Critical Tip Velocity

The following describes an object moving at constant velocity and impacting a rigid obstacle, leading to pivoting and tip-over. The objective is to find the translational velocity that causes the object to rise to the "just-tipping" condition (maximal rise in height).

The equations are based on conservation of momentum and conservation of energy. The linear momentum is converted to an angular momentum by considering its moment arm about the pivot point.

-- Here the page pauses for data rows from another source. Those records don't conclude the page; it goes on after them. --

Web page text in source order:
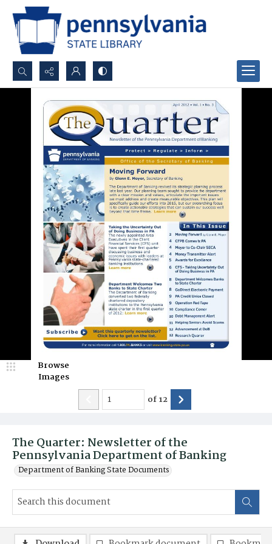
Search...
Advanced search
The Quarter: Newsletter of the
Pennsylvania Department of Banking
Department of Banking State Documents
Browse
Images
of12
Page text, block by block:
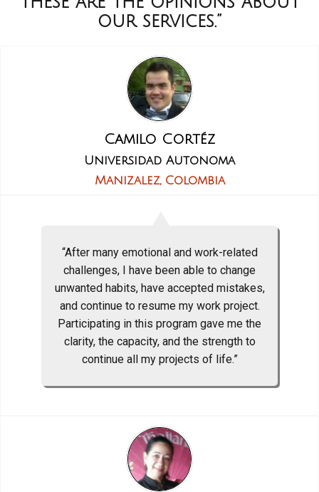
our services.”
Camilo Cortéz
Universidad Autonoma
Manizalez, Colombia
“After many emotional and work-related
challenges, I have been able to change
unwanted habits, have accepted mistakes,
and continue to resume my work project.
Participating in this program gave me the
clarity, the capacity, and the strength to
continue all my projects of life.”
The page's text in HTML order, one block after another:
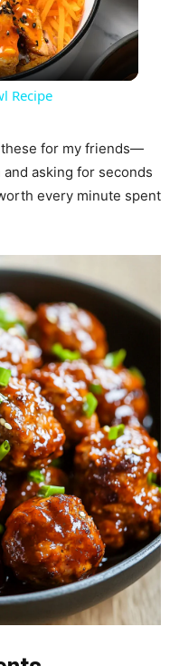
Recipe
these for my friends—
asking for seconds
every minute spent
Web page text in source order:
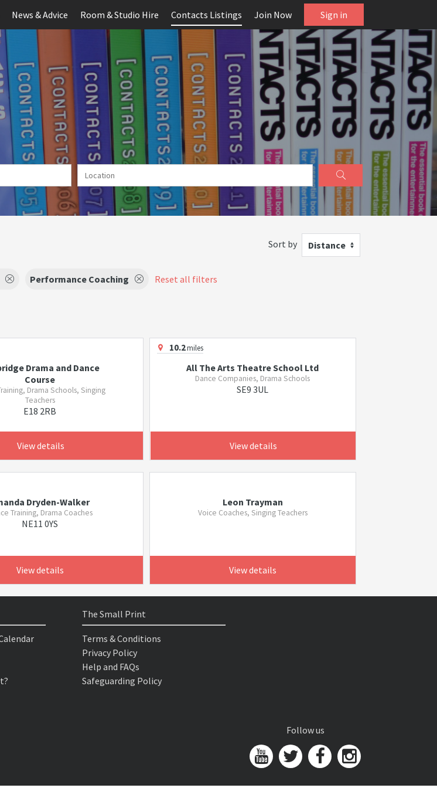
News & Advice Room & Studio Hire Contacts Listings Join Now Sign in
Sort by Distance
Performance Coaching Reset all filters
Drama and Dance
Course
Drama Schools, Singing
Teachers
E18 2RB
View details
10.2miles
All The Arts Theatre School Ltd
Dance Companies, Drama Schools
SE9 3UL
View details
Dryden-Walker
Training, Drama Coaches
NE11 0YS
View details
Leon Trayman
Voice Coaches, Singing Teachers
View details
The Small Print
Terms & Conditions
Privacy Policy
Help and FAQs
Safeguarding Policy
Follow us
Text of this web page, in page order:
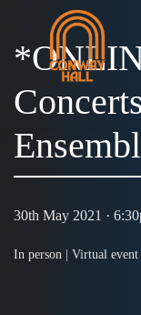
30th May 2021 ·
In person | Virtual event
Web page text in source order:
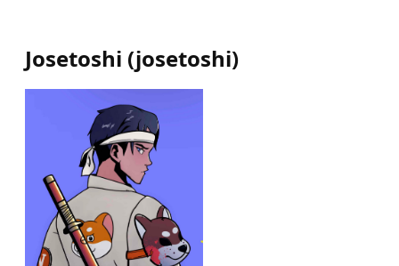
Josetoshi (josetoshi)
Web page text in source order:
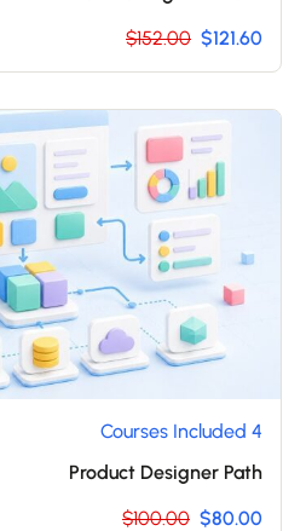
$152.00 $121.60
Product Designer Path
$100.00 $80.00
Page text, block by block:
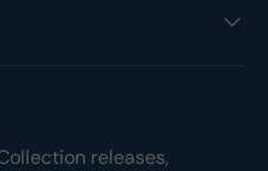
releases,
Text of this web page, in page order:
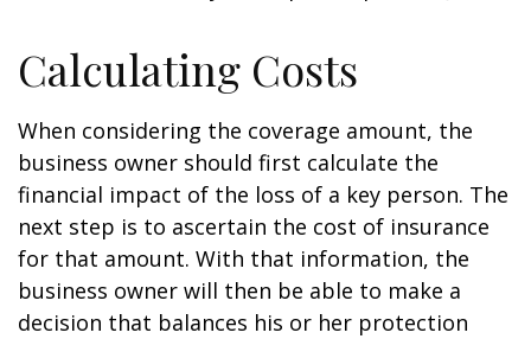
Calculating Costs
When considering the coverage amount, the
business owner should first calculate the
financial impact of the loss of a key person. The
next step is to ascertain the cost of insurance
for that amount. With that information, the
business owner will then be able to make a
decision that balances his or her protection
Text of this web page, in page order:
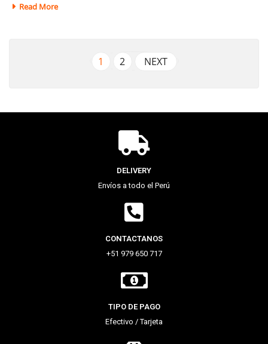
Read More
1 2 NEXT
DELIVERY
Envíos a todo el Perú
CONTACTANOS
+51 979 650 717
TIPO DE PAGO
Efectivo / Tarjeta
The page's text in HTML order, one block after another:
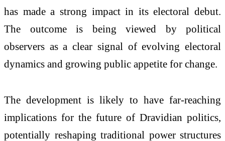
has made a strong impact in its electoral debut.
The outcome is being viewed by political
observers as a clear signal of evolving electoral
dynamics and growing public appetite for change.
The development is likely to have far-reaching
implications for the future of Dravidian politics,
potentially reshaping traditional power structures
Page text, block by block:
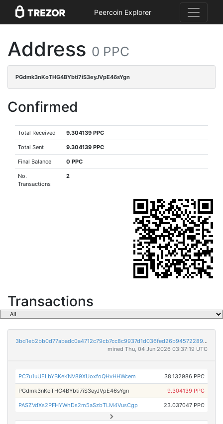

After impact, the angular momentum is converted from its initial value to zero at the "just tipping point". Energy is also conserved as the rotational kinetic energy is converted to potential energy.

Variables

  • \(v_0\) – initial translational velocity
  • \(H_O\) – angular momentum about pivot point O
  • \(m\) – mass
  • \(y\) – vertical distance from pivot point O to center of gravity
  • \(I_O\) – moment of inertia about pivot point O
  • \(KE\) – kinetic energy
  • \(PE\) – potential energy
  • \(g\) – gravitational acceleration constant
  • \(h\) – CG height change
  • \(\theta_0\) – resting angle between the CG vector relative to the pivot point and the horizontal plane
  • \(\omega\) – rotational velocity

Equations

Translational momentum moment,

\begin{equation*} H = mv_0y \end{equation*}

Angular momentum,

\begin{equation*} H_O = I_O\omega \end{equation*}

Rotational kinetic energy,

\begin{equation*} KE = \frac{1}{2}I_O\omega^2 \end{equation*}

Potential energy,

\begin{equation*} PE = mgh \end{equation*}

Critical Tipping Velocity

The initial angular velocity, \(\omega_0\), can be solved by equating the two momentum quantities.

\begin{equation*} H = H_O \end{equation*}
\begin{equation*} \omega_0 = \frac{mv_0y}{I_O} \end{equation*}

After impact, for the object to rise to the just-tipping point (maximum CG height change), the rotational kinetic energy is completely converted to potential energy:

\begin{equation*} \frac{1}{2}I_O\omega^2 = mgh \end{equation*}
\begin{equation*} \frac{1}{2}I_O \left( \frac{mv_0y}{I_O} \right)^2 = mgh \end{equation*}

Rearranging for the initial velocity, \(v_0\):

\begin{equation*} v_0 = \sqrt{\frac{2ghI_O}{my^2}} \end{equation*}

Furthermore, the CG height change \(h\) is known and can be expressed in terms of the rest angle, \(\theta_0\):

\begin{equation*} h = r - r\sin\theta_0 = r(1-\sin\theta_0) \end{equation*}

\(v_0\) then becomes:

\begin{equation*} v_0 = \sqrt{\frac{2gr(1-\sin\theta_0)I_O}{my^2}} \end{equation*}